* _Directions for this task_: Copy the data that follows, character for character, minus the pictures.

Stored items
----------------
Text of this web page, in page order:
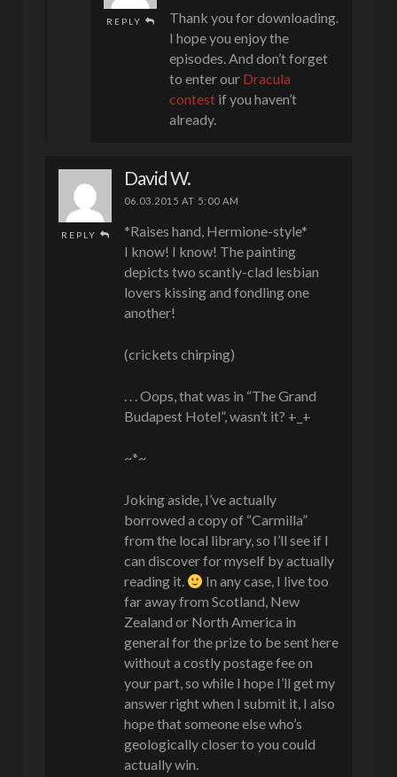
REPLY
Thank you for downloading.
I hope you enjoy the
episodes. And don’t forget
to enter our Dracula
contestif you haven’t
already.
REPLY
David W.
06.03.2015 AT 5:00 AM
*Raises hand, Hermione-style*
I know! I know! The painting
depicts two scantly-clad lesbian
lovers kissing and fondling one
another!
(crickets chirping)
. . . Oops, that was in “The Grand
Budapest Hotel”, wasn’t it? +_+
~*~
Joking aside, I’ve actually
borrowed a copy of “Carmilla”
from the local library, so I’ll see if I
can discover for myself by actually
reading it.
In any case, I live too
far away from Scotland, New
Zealand or North America in
general for the prize to be sent here
without a costly postage fee on
your part, so while I hope I’ll get my
answer right when I submit it, I also
hope that someone else who’s
geologically closer to you could
actually win.
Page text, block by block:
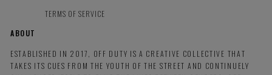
----------------
* _Response_:
Text of this web page, in page order:
REPLY
Thank you for downloading.
I hope you enjoy the
episodes. And don’t forget
to enter our Dracula
contestif you haven’t
already.
REPLY
David W.
06.03.2015 AT 5:00 AM
*Raises hand, Hermione-style*
I know! I know! The painting
depicts two scantly-clad lesbian
lovers kissing and fondling one
another!
(crickets chirping)
. . . Oops, that was in “The Grand
Budapest Hotel”, wasn’t it? +_+
~*~
Joking aside, I’ve actually
borrowed a copy of “Carmilla”
from the local library, so I’ll see if I
can discover for myself by actually
reading it.
In any case, I live too
far away from Scotland, New
Zealand or North America in
general for the prize to be sent here
without a costly postage fee on
your part, so while I hope I’ll get my
answer right when I submit it, I also
hope that someone else who’s
geologically closer to you could
actually win.
Page text, block by block:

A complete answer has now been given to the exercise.